内核链表

Linux内核有一些基本的数据结构，这些数据结构是Linux实现的基础，对于链表相信大家都不陌生，但是Linux内核中的链表与平常平常我们所使用的链表略有不同，第一次遇到或许会感到困惑。

概览

先来看一个链表的节点，对于一个节点，分为两部分，一部分是数据，另一部分是串联数据的指针。Linux链表节点的定义如下(以下代码皆为3.5版本)：

// include/linux/types.h
struct list_head {
        struct list_head *next, *prev;
};

这里的定义有些奇怪，因为仅有前后节点的指针，并没有数据，就像一串链子，只有线没有线上的珠子，肯定是无法使用，那Linux内核如何把这些“珠子”附着到线上的呢？

来看一个简单的例子：

struce simple {
	int data;
	struct list_head list;
};

simple结构体的list成员指向下一个或者上一个simple的list，这样便把节点串联起来了，data作为“珠子”附着在list线上，但这样仍然有一个问题，list成员仅仅指向下一个simple的list成员，那从list成员如何得到simple节点的地址呢？
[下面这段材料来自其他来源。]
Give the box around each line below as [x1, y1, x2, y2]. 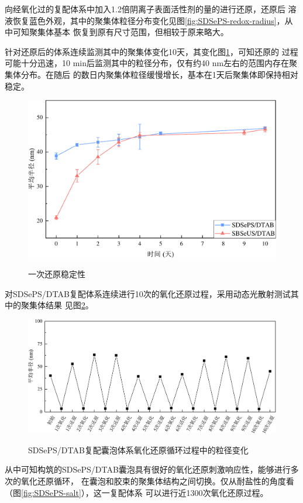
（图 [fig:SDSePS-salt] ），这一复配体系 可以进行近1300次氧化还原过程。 [5, 486, 268, 498]
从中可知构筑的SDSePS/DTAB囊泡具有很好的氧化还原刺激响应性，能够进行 [5, 463, 291, 476]
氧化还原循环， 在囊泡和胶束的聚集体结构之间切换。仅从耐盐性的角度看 [20, 475, 294, 487]
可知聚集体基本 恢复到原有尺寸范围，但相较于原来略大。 [12, 26, 229, 38]
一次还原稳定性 [28, 268, 85, 280]
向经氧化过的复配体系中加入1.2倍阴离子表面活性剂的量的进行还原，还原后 [5, 3, 285, 15]
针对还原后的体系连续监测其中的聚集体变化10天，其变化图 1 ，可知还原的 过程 [5, 45, 298, 57]
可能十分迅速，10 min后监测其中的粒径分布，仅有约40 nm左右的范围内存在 [5, 57, 290, 69]

答案是根据list成员的地址以及list成员在simple的位置便可以计算出simple对象的地址，这样有些繁琐，Linux提供了一个宏，可以简化这个过程：

// include/linux/list.h
/**
 * list_entry - get the struct for this entry
 * @ptr:        the &struct list_head pointer.
 * @type:       the type of the struct this is embedded in.
 * @member:     the name of the list_struct within the struct.
 */
#define list_entry(ptr, type, member) \
        container_of(ptr, type, member)

// include/linux/kernel.h
#define container_of(ptr, type, member) ({                      \
        const typeof( ((type *)0)->member ) *__mptr = (ptr);    \
        (type *)( (char *)__mptr - offsetof(type,member) );})

#undef offsetof
#ifdef __compiler_offsetof
#define offsetof(TYPE,MEMBER) __compiler_offsetof(TYPE,MEMBER)
#else
#define offsetof(TYPE, MEMBER) ((size_t) &((TYPE *)0)->MEMBER)
#endif
#endif /* __KERNEL__ */

可以看到，list_entry直接调用了container_of，container_of分为两句，((type *)0)->member可以获得member在结构体type中的偏移，假设有一个结构体在地址0的位置，那么成员的地址便是成员对结构体的偏移，typeof是gcc的扩展，用于获取变量的类型，offsetof(type,member) 获取member成员在type中的偏移，然后使用member成员的指针ptr（复制成__mptr）减去偏移，即是结构体的地址。在我们的例子中，从list成员的地址获取simple结构的地址如下：

simple * p = list_entry(ptr, struct simple, list);

这样便解决了从list_head上获取附着的数据的问题。接下来需要解决对链表的增删改查的问题：

初始化链表

初始化链表有两种方法，LIST_HEAD_INIT和LIST_HEAD

#define LIST_HEAD_INIT(name) { &(name), &(name) }

#define LIST_HEAD(name) \
        struct list_head name = LIST_HEAD_INIT(name)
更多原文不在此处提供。